Daddy longlegs

The month of August is like an early Thursday morning of a given week: Just as Thursday means the week’s coming to a close, August marks the waning of summer. Goldenrod flowers glow in fallow fields, and if you pay it mind, you will feel the first breath of autumn by month’s end. 

Daddy longlegs have noticed; come August, the gangly guys and gals have procreation in mind, and begin to gather en masse to mate and prepare to overwinter. Sometimes you’ll find them in aggregations of a few to a few hundred individuals, which helps ensure a greater likelihood of both successful breeding and making it through winter. 

Daddy longlegs

Even though they’re also known as shepherd spiders, daddy longlegs are not spiders.

That’s why they are also known as harvestmen — for their gregarious nature at harvest time. They live throughout Ohio, on the farm, in the forest, in the suburbs, in your gardens, and in every corner of every city. And they are good to have around.

But first, here is what they are not: Even though they’re also known as shepherd spiders, daddy longlegs are not spiders. Bug scientists, otherwise known as entomologists, put them in the order Opiliones, which comes from the Latin term for “shepherd,” so named because they resemble shepherds of old who used stilts to rise over their flocks and keep a lookout. Spiders are in the order Araneae. More on that later.

Daddy longlegs are mostly that: long legs. They have a pill-like body that rises well above the ground, lifted by eight stilt-like legs. And those legs are for more than just walking: They are sensory organs — a combination of smell and touch and transportation, all in one. 

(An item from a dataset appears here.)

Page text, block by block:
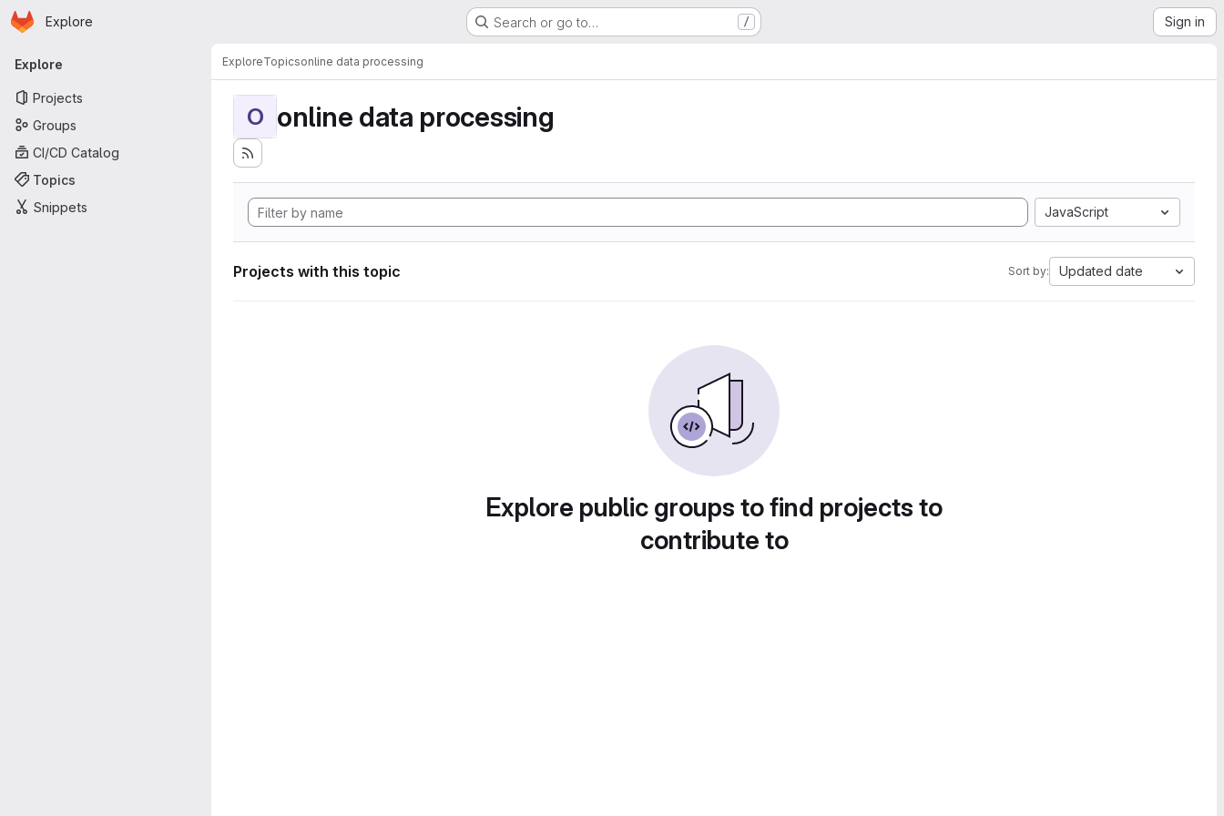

The legs are also essential for defense, but not the way you might think. Your common garden-variety spiders can make tracks, fast, when threatened, which of course is an effective defense mechanism. Not so for daddy longlegs — they just sort of mosey along. When attacked by a predator such as a bird or a cat (or a spider), they shed a leg. The discarded legs are preprogrammed to wiggle and tremble for maybe as long as an hour, to confuse and throw off the would-be predator while the daddy longlegs ambles on its remaining legs to the shelter of a woodpile or leaf duff. Next time you see a daddy longlegs, take note as to how many legs are missing; the appendages do not grow back. Daddy longlegs may also bob and weave and quiver in the face of a predator, and they throw off a noxious odor.

More differences: While genuine spiders use fangs to inject their prey with toxic venom, daddy longlegs do not produce venom, nor do they have fangs. Instead, they secrete tiny globs of glue to secure live prey, then rip and shred their food, and they are fastidious about it. While spiders weave webs for capturing their prey (araneae is Latin for “a spider’s web”), daddy longlegs lack the talent and the silk glands for such work. Daddy longlegs graze along, eating flower pollen, animal dung, stink bugs, mites, beetle larvae, caterpillars, aphids, and grasshoppers. After meals, they’re known to clean their forelegs by raking their appendages through their mouth. 

One more difference between spiders and daddy longlegs: the eyes. Spiders possess acute vision, as they should, having eight eyes. Daddy longlegs have only two eyes, and even those, the entomologists posit, exist mostly to discern light and shadow. It is, after all, through the wafting of legs in the air that daddy longlegs find their way, rather than by sight.

And, oh, by the way, that direction-finding dance may be good for another thing: If you happen to lose a cow, lore has it those waving legs will guide you toward your missing bovine.